I have to admit it: there are times in my role as Executive Director of A Network for Grateful Living that I feel like an impostor. Some days my commitment to living gratefully seems like lunacy to me. I can feel so overwhelmed by the injustices and suffering that so many people in this world are facing that I question how it makes sense to focus on things to appreciate. I can feel guilty for my comforts. How could anyone read the news headlines of this past week, month, or year, and feel grateful? I fall prey to doubt.
Reconciling this conundrum is a focus of mine almost every day lately. I watch the news and am overcome by images of innocent people dead at the hands of extremism, hatred, and fear. By comparison, my own "battle" with cancer seems like the easy way to almost die; I have the "privilege" of being white and middle-class, with health insurance, access to good medical treatment, a safe place to live, and family and friends who could actively care for me. This is not how it is for many people. I was lucky. I was lucky, and, as importantly, I know it.
It turns out that having this capacity to "know" and name the ways and times that we are lucky, blessed, and/or privileged -- especially in the face of clear injustice and suffering -- is a fundamental practice within grateful living that can make a difference. Grateful living in difficult times can help to build a bridge from despair to empowerment and from grief to engagement. And, importantly, it can keep our hearts open when they want to close.

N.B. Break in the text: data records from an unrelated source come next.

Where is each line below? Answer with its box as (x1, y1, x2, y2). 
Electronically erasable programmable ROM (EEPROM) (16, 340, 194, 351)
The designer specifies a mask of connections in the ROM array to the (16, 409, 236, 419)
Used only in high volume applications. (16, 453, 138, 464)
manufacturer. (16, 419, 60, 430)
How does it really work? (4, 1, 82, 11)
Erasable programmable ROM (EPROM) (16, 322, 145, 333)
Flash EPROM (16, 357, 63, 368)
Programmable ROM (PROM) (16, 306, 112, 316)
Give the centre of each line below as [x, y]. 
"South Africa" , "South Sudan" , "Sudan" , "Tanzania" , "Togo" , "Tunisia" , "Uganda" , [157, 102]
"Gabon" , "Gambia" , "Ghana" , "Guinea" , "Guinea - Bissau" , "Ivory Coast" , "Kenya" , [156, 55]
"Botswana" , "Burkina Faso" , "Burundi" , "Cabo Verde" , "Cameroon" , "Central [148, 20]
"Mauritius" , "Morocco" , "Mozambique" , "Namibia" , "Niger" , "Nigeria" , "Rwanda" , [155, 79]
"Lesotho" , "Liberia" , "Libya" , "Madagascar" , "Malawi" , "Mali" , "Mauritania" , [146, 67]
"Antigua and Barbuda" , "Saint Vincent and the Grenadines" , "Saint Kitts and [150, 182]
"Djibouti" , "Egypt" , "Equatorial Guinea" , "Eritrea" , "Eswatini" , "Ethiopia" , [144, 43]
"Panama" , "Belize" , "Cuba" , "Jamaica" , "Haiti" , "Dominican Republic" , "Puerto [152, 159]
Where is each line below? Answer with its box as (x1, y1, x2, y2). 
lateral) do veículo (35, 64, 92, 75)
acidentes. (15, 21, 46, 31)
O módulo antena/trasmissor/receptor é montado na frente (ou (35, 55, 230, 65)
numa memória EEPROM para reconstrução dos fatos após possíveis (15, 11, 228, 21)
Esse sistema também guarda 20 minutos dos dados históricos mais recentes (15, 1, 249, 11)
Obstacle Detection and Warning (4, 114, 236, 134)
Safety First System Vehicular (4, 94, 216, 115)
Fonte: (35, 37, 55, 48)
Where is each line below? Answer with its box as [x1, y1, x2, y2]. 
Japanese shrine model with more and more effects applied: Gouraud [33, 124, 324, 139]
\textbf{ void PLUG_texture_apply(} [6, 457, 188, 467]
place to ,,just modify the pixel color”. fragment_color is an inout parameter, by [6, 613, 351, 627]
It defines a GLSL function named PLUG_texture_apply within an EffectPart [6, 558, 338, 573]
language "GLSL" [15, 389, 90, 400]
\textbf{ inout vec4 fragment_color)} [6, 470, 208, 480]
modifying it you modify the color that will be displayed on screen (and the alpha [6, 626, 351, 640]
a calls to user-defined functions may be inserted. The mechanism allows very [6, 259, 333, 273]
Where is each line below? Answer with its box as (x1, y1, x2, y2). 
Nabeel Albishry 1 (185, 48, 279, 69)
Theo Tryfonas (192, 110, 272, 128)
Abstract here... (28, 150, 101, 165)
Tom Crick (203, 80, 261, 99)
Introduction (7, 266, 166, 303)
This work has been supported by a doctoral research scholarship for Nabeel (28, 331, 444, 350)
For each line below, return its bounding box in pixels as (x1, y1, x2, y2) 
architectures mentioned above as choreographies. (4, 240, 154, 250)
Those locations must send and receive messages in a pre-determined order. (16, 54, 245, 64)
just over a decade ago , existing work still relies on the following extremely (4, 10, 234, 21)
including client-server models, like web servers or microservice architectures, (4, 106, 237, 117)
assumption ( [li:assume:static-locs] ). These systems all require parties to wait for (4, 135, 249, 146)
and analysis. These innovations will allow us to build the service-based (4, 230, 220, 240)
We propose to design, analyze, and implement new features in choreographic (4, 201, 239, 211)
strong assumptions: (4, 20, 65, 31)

There are many reasons why it is vital to do the work to remain grateful, and there are practices we can remember if we want to stay mindful in the midst of holding the misery of the world. Here are a few:
- Awareness. We need to be grateful for our ability to be awake enough to feel. Broken-heartedness means we are alive. Empathy is a blessing that connects us deeply to others. It is a privilege to have the capacity to be informed, and to sometimes feel outraged. And we are fortunate to be able to notice with open eyes and a cracked-open heart that there are things happening in the world that are unacceptable and tragic. Gratitude for our feelings is a powerful starting point for engagement.
- Acknowledgement. We need to take inventory of, and recognize, every gift and good fortune that is ours. If we do not lift these up and count them, if we deny and shame them in the face of the suffering of others, we are not helping those who suffer. We are dismissing the importance of being able to breathe, eat, walk, and love... when there are countless mothers of others who wish their children could do the same. They would not wish us to deny the privileges of being alive. It is WE who can get caught in the belief that to claim our privileges is to separate ourselves from those who do not have them. It is the opposite.

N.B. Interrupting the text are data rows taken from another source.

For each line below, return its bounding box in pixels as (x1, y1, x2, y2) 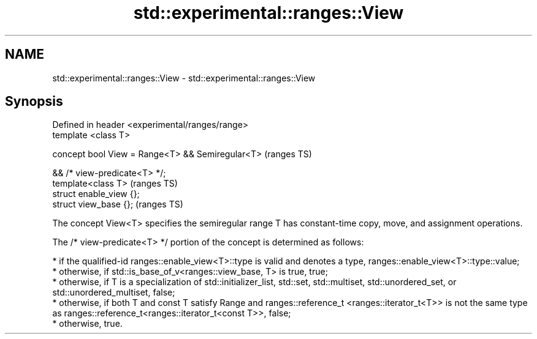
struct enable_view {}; (52, 188, 140, 199)
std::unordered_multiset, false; (52, 287, 175, 298)
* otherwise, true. (52, 318, 123, 329)
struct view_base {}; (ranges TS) (52, 199, 183, 210)
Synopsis (5, 94, 63, 110)
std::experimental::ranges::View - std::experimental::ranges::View (52, 72, 316, 83)
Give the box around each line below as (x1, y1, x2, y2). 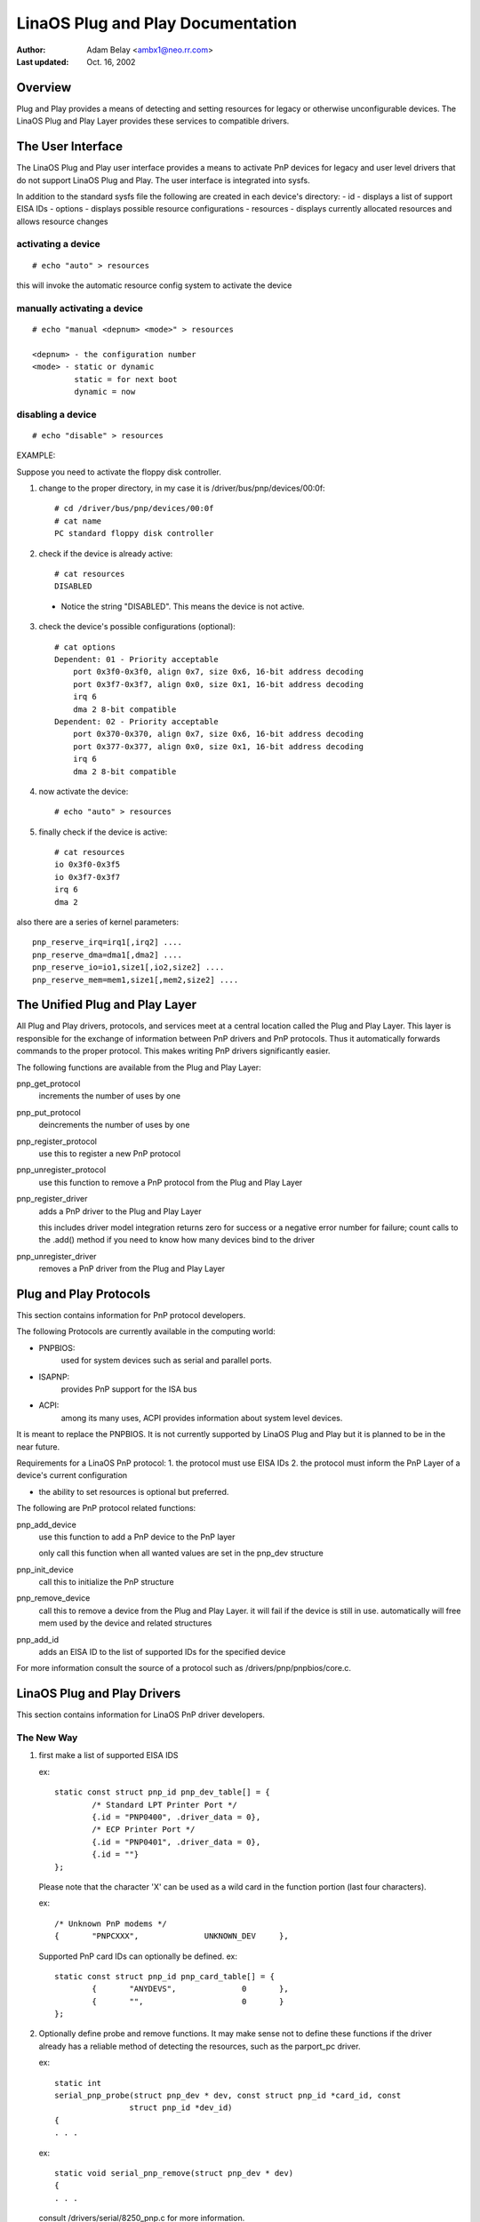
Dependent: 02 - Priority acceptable (54, 716, 220, 726)
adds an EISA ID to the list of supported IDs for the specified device (38, 1647, 286, 1658)
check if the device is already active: (38, 548, 173, 559)
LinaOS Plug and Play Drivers (16, 1686, 181, 1701)
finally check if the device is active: (38, 827, 168, 837)
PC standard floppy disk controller (54, 529, 214, 539)
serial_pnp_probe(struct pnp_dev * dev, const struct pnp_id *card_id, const (54, 2090, 402, 2101)
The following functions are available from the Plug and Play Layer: (16, 1062, 261, 1073)
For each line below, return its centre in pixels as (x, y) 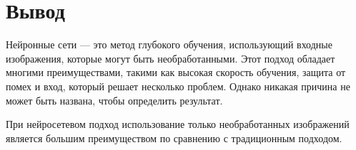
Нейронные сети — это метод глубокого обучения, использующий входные (169, 44)
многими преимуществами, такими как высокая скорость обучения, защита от (176, 72)
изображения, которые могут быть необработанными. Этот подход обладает (170, 58)
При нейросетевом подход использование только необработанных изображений (178, 124)
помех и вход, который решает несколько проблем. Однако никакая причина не (178, 86)
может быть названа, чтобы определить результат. (114, 100)
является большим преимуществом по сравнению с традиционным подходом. (174, 138)
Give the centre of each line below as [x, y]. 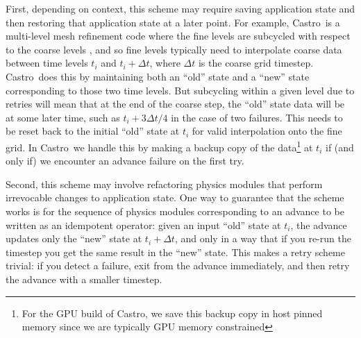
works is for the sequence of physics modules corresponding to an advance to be [175, 211]
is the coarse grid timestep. [256, 63]
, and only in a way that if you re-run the [263, 238]
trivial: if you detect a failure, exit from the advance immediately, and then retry [178, 265]
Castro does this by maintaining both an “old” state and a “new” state [158, 76]
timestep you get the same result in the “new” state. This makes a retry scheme [175, 252]
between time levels [47, 63]
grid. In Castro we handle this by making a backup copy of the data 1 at [159, 146]

- Action. We need to make use of the privileges that we have. If we have money (even a little), and we claim it as something for which to be thankful, we can put it to use...we can share it, we can make it matter. If we have a body that works, we can count ourselves fortunate and put it to use...we can share its ability to get things done, to help others, to offer care. If we have education and/or skills, they are gifts begging to be of use. ANY resource or privilege needs to be acknowledged and appreciated before it can be of service. Only once we know, name, and claim what we have, will we be able to make a difference with it.

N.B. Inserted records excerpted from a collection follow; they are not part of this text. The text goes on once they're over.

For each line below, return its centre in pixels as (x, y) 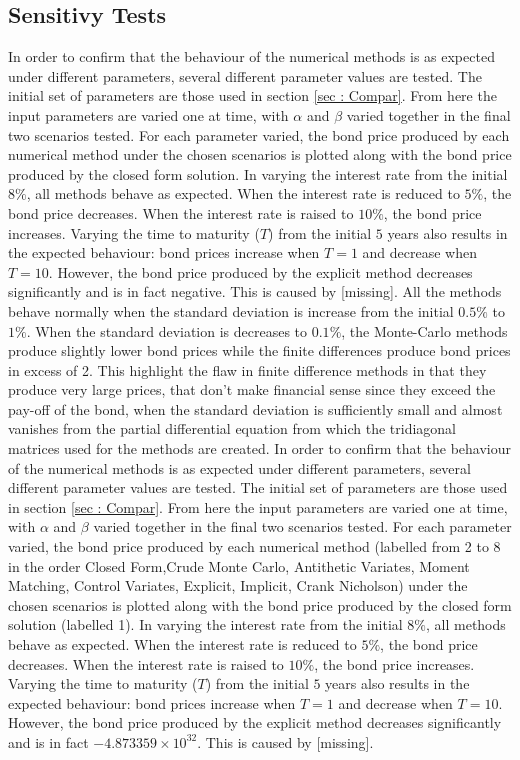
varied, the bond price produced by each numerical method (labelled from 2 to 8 (254, 546)
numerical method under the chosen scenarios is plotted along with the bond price (260, 154)
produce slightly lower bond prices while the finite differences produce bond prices (259, 350)
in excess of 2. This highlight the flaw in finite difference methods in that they (247, 369)
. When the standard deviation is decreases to (167, 330)
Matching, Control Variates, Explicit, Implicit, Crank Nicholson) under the (238, 585)
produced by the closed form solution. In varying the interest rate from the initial (258, 173)
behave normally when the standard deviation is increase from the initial (231, 310)
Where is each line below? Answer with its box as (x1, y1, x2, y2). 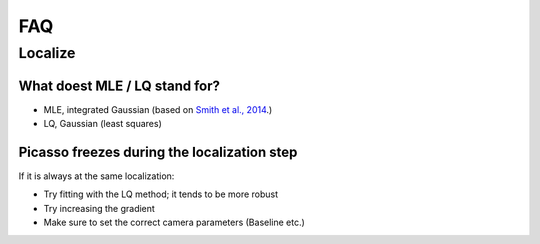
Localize (18, 44, 76, 62)
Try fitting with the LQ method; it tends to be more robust (43, 188, 279, 200)
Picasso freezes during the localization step (18, 143, 298, 160)
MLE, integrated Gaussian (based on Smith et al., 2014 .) (43, 103, 273, 115)
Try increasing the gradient (43, 202, 155, 214)
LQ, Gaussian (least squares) (43, 118, 162, 130)
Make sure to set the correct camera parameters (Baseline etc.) (43, 216, 305, 229)
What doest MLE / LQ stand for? (18, 77, 220, 94)
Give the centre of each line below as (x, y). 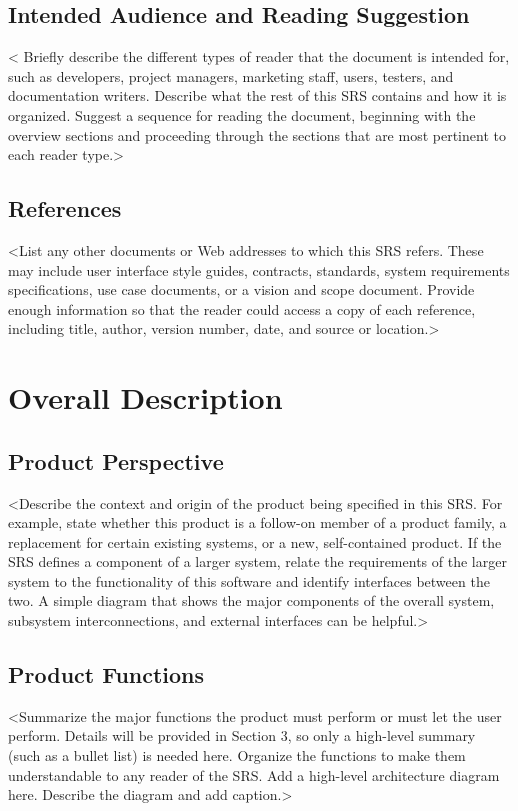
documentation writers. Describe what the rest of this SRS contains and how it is (257, 95)
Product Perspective (116, 460)
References (65, 208)
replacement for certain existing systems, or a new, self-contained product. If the (255, 541)
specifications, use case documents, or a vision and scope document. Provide (241, 289)
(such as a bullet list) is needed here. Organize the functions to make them (237, 755)
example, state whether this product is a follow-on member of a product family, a (257, 522)
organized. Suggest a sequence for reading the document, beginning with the (242, 114)

Living gratefully every day, we are in touch with the whole exquisite mess of being a part of the human family. We feel our interconnectedness, and the pain and beauty of belonging. Being grateful in difficult times, we can feel into the suffering of others, acknowledge, appreciate and make use of our blessings, and be compelled to act from a place that is engaged, self-responsible, resourced, and connected.
"Faith which does not doubt is dead faith," said Miguel de Unamuno. I agree. Much the same, grateful living which does not struggle to reconcile itself is dead as well. Wrestling with the paradoxes is integral to grateful living practice. In holding grateful living in this most expansive, dynamic, and responsive way, I am reassured that all of us can belong. And I can trust that I belong too... me, and my big heartache for the world.